- Original author: Edward Benson
- Initial release: 2007
- Type: Web Template System, Templating language
- License: MIT License
- Website: ejs.co
- Repository: github.com/mde/ejs ;

= Embedded JavaScript =

Webpage templating language using JavaScript

Embedded JavaScript (EJS) is a web templating system or templating language that allows developers to code HTML markup with simple JavaScript. It mainly uses logic from JavaScript, which makes benefits for developers who already know JavaScript language before. EJS is frequently used in Node.js, it means that any platform that supports JavaScript language also supports EJS.

== History ==

EJS was first published in 2007 by Edward Benson under the MIT license, allowing developers to embed JavaScript logic directly into HTML. EJS was written as a JavaScript port of the ERB templating system, which blended Ruby within HTML in a similar way. EJS was the first in-browser templating system to follow this pattern.

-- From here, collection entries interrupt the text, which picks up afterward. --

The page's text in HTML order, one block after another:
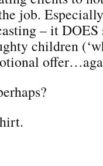
job.
– it DOES
children
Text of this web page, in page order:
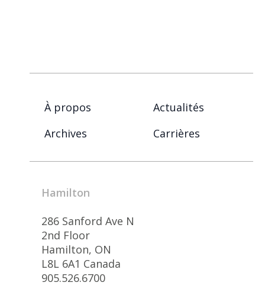
À propos
Actualités
Archives
Carrières
Hamilton
286 Sanford Ave N
2nd Floor
Hamilton, ON
L8L 6A1 Canada
905.526.6700
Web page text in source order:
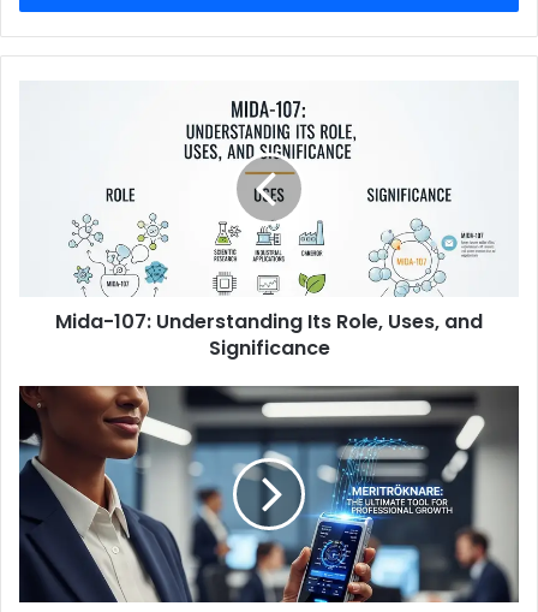
Significance
Mida-107: Understanding Its Role, Uses, and
Significance
Meritröknare:
The
Ultimate
Tool
Professional
Growth
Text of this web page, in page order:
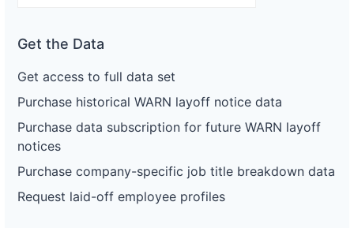
Get the Data
Get access to full data set
Purchase historical WARN layoff notice data
Purchase data subscription for future WARN layoff
notices
Purchase company-specific job title breakdown data
Request laid-off employee profiles
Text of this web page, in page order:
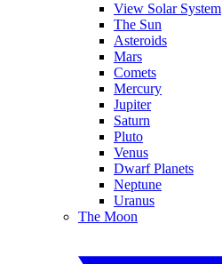
View Solar System
The Sun
Asteroids
Mars
Comets
Mercury
Jupiter
Saturn
Pluto
Venus
Dwarf Planets
Neptune
Uranus
The Moon
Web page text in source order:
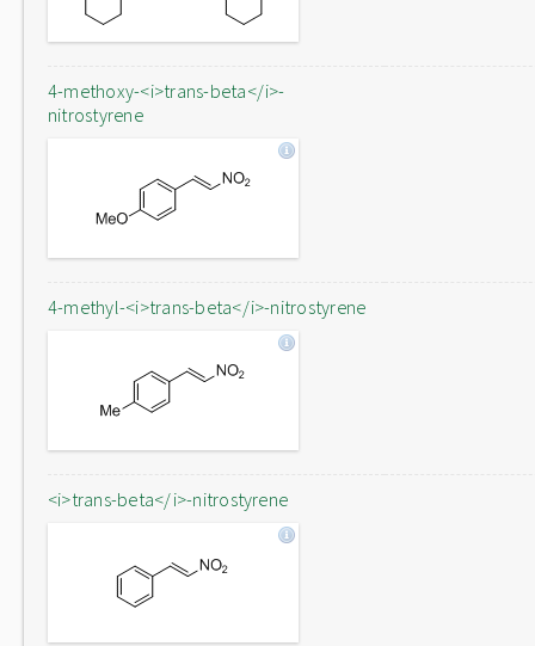
4-methoxy-<i>trans-beta</i>-
nitrostyrene
4-methyl-<i>trans-beta</i>-nitrostyrene
<i>trans-beta</i>-nitrostyrene
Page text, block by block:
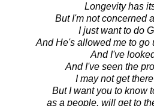
Longevity has
But I'm not concerned
I just want to do
And He's allowed me to go
And I've
And I've seen the
I may not get
But I want you to know
as a people, will get to
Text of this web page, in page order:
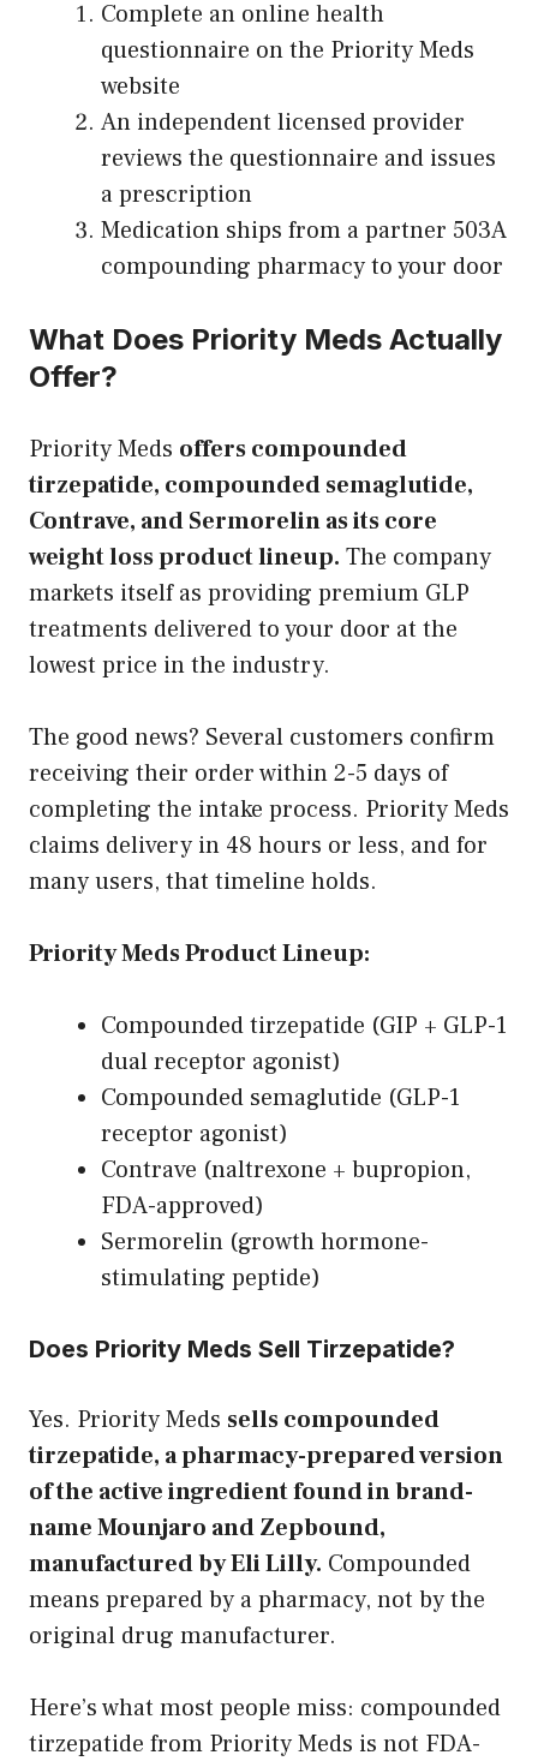
Complete an online health
questionnaire on the Priority Meds
website
An independent licensed provider
reviews the questionnaire and issues
a prescription
Medication ships from a partner 503A
compounding pharmacy to your door
What Does Priority Meds Actually
Offer?
Priority Meds offers compounded
tirzepatide, compounded semaglutide,
Contrave, and Sermorelin as its core
weight loss product lineup. The company
markets itself as providing premium GLP
treatments delivered to your door at the
lowest price in the industry.
The good news? Several customers confirm
receiving their order within 2-5 days of
completing the intake process. Priority Meds
claims delivery in 48 hours or less, and for
many users, that timeline holds.
Priority Meds Product Lineup:
Compounded tirzepatide (GIP + GLP-1
dual receptor agonist)
Compounded semaglutide (GLP-1
receptor agonist)
Contrave (naltrexone + bupropion,
FDA-approved)
Sermorelin (growth hormone-
stimulating peptide)
Does Priority Meds Sell Tirzepatide?
Yes. Priority Meds sells compounded
tirzepatide, a pharmacy-prepared version
of the active ingredient found in brand-
name Mounjaro and Zepbound,
manufactured by Eli Lilly. Compounded
means prepared by a pharmacy, not by the
original drug manufacturer.
Here’s what most people miss: compounded
tirzepatide from Priority Meds is not FDA-
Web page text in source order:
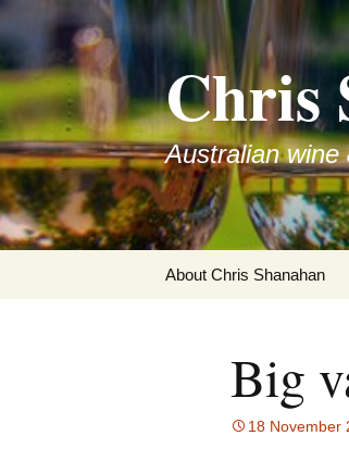
Skip
to
content
Chris
Australian
About Chris Shanahan
Big
18 November
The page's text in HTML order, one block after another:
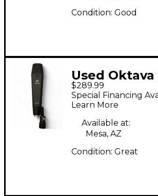
Condition: Good
Used Oktava
Condenser
Microphone
$289.99
Special Financing
Learn More
Available at:
Mesa, AZ
Condition: Great
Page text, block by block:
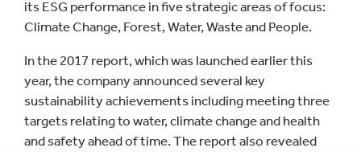
its ESG performance in five strategic areas of focus:
Climate Change, Forest, Water, Waste and People.
In the 2017 report, which was launched earlier this
year, the company announced several key
sustainability achievements including meeting three
targets relating to water, climate change and health
and safety ahead of time. The report also revealed
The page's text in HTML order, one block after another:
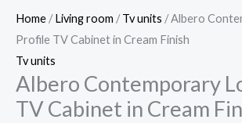
Home /Living room /Tv units / Albero
Profile TV Cabinet in Cream Finish
Tv units
Albero Contemporary
TV Cabinet in Cream
quantity
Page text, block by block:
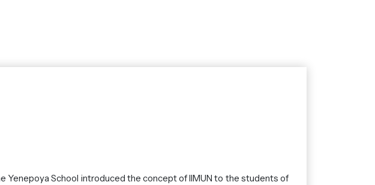
Yenepoya School introduced the concept of IIMUN to the students of
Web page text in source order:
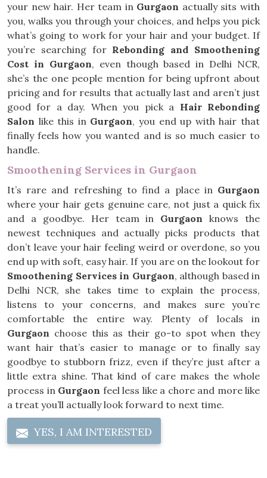
your new hair. Her team in Gurgaon actually sits with
you, walks you through your choices, and helps you pick
what’s going to work for your hair and your budget. If
you’re searching for Rebonding and Smoothening
Cost in Gurgaon, even though based in Delhi NCR,
she’s the one people mention for being upfront about
pricing and for results that actually last and aren’t just
good for a day. When you pick a Hair Rebonding
Salon like this in Gurgaon, you end up with hair that
finally feels how you wanted and is so much easier to
handle.
Smoothening Services in Gurgaon
It’s rare and refreshing to find a place in Gurgaon
where your hair gets genuine care, not just a quick fix
and a goodbye. Her team in Gurgaon knows the
newest techniques and actually picks products that
don’t leave your hair feeling weird or overdone, so you
end up with soft, easy hair. If you are on the lookout for
Smoothening Services in Gurgaon, although based in
Delhi NCR, she takes time to explain the process,
listens to your concerns, and makes sure you’re
comfortable the entire way. Plenty of locals in
Gurgaon choose this as their go-to spot when they
want hair that’s easier to manage or to finally say
goodbye to stubborn frizz, even if they’re just after a
little extra shine. That kind of care makes the whole
process in Gurgaon feel less like a chore and more like
a treat you’ll actually look forward to next time.
YES, I AM INTERESTED
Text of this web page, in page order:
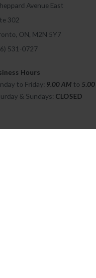
Avenue East
302
ON, M2N 5Y7
531-0727
Hours
to Friday: 9.00 AM to 5.00
& Sundays: CLOSED

It was quickly incorporated into projects such as Express, RabbitMQ and Alpine Linux.
After publication, the project was quickly adopted by Bitovi, who became its primary maintainer as part of the DoneJS ecosystem of tools. EJS has since been re-written and re-published by many different authors.

In 2025, the most popular EJS implementation is by Matthew Eernisse, licensed under the Apache License, version 2.0. It include features such as subtemplates that can be included in other templates and caching to improve performance.